# Horses chasing bears out of pasture



## gunslinger (Sep 17, 2011)

I wonder if my horses would do this?

Horses chase bears in pasture | Watch the video - Yahoo! News


----------



## gtmochi (Mar 24, 2012)

That is SO. AWESOME.


----------



## waresbear (Jun 18, 2011)

I am thinking my horse would, my previous mare didn't, she ran. How about a cat chasing a bear away....


----------



## FlyGap (Sep 25, 2011)

That's AWESOME. Mine act like silly girls running around when a bear walks the fenceline. Cowboy gets pretty close and checks them out, rattling his nose, flexin. Giving them his "come on" face.

I had a neighbor who had a 500lb. sow that got out frequently, seriously I could have ridden that pig. My big boy Rooster attacked her through the fence, he looked like a wild mustang protecting his herd. She was so stupid she didn't realize she could get away by walking AWAY from the fence.

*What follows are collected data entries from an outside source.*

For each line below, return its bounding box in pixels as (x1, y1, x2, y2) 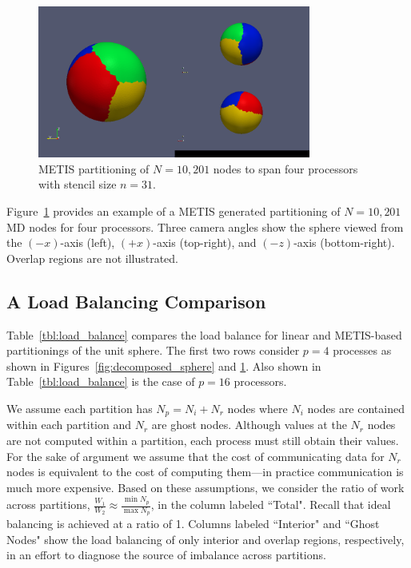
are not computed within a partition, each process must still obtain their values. (6, 431, 399, 448)
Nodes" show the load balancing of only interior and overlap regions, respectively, (6, 530, 405, 547)
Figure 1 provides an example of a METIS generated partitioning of (6, 202, 341, 219)
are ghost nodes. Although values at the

I had to go save her from Rooster's wrath... With cookies. Then the police showed up because someone had reported her on the road. The cops led her home, one bribing her with cookies, the other following in a squad car. I'd DO ANYTHING to have photos of THAT!!


----------



## jaydee (May 10, 2012)

*horses & bears*

We've got a pretty large one hanging around at present, my lot can't even cope with the smell of it, seems to disturb them and it pulled all the electric fence out that divides the paddocks last night where it just walked through it so I think they are going to be stables at night until it gets moved on


----------



## TimberRidgeRanch (Mar 6, 2012)

I had a mare that hated moose. had a moose come through the woodline and she about freaked out. I mean beyond normal skittish. she went back and forth back and forth in and out of pasture. Kinda like a dog that wants to play. She wanhted to chse him then she didnt then she did then she didnt. was the funniest thing I ever saw.

TRR


----------



## SueNH (Nov 7, 2011)

Mine won't chase bear. They watch from a distance. I've seen bear cutting through the back of the pasture and the old mare leads them away with the old gelding making sure the young ones moved away. 

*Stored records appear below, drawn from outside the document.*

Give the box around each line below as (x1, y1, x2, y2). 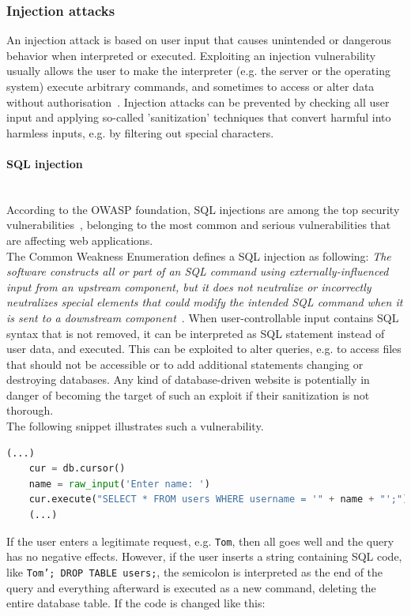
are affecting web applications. (6, 231, 153, 248)
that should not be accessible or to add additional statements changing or (6, 355, 364, 372)
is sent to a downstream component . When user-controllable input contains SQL (6, 309, 399, 325)
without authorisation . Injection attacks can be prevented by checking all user (6, 93, 390, 110)
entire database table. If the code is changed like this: (6, 595, 266, 611)
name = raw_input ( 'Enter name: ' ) (28, 478, 210, 490)
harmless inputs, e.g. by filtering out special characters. (6, 124, 274, 141)
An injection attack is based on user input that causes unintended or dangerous (6, 32, 392, 48)

Even my donkey gave the bears a wide berth. He watched like a hawk but made no effort to engage. Coyotes on the other hand were always attacked. Donkey even had a bit of sense of humor. I watched him more than once run a young coyote into the electric fence and then turn to me with what anybody would understand as a donkey grin.

I had a very large, neutered very late in life goat that was taken out by coyotes last year. Found the carcass very near the house and from the tracks in the mud it appeared my old studly gelding attempted to help his goat friend. I really didn't think a coyote had done it. Ernie was a huge goat. Called Fish and Game to check the carcass, this was a massive goat with curling horns but as the officer approached the back yard a coyote ran from the carcass. Coyote was limping so I guess old King got in a shot or two.

Not sure what the reactions would be now that both old King and the donk have passed and I have only older mares. I suspect they will do the safe thing and use their speed to move away from a large predator.

Moose are no problem. I have cow moose that hangs out a couple times of year for a few days and then moves on. I almost think she gets lonesome and shows up just to visit. Only drawback is it plays havoc with the fence. They walk right through it whether its on or not.

My pigs used to get out and chase snowmobiles. I have a snowmobile club across the road from my property and some of the regulars started sharing lunch with the pigs. Got so they heard a snow machine and it was like ringing a dinner bell.


----------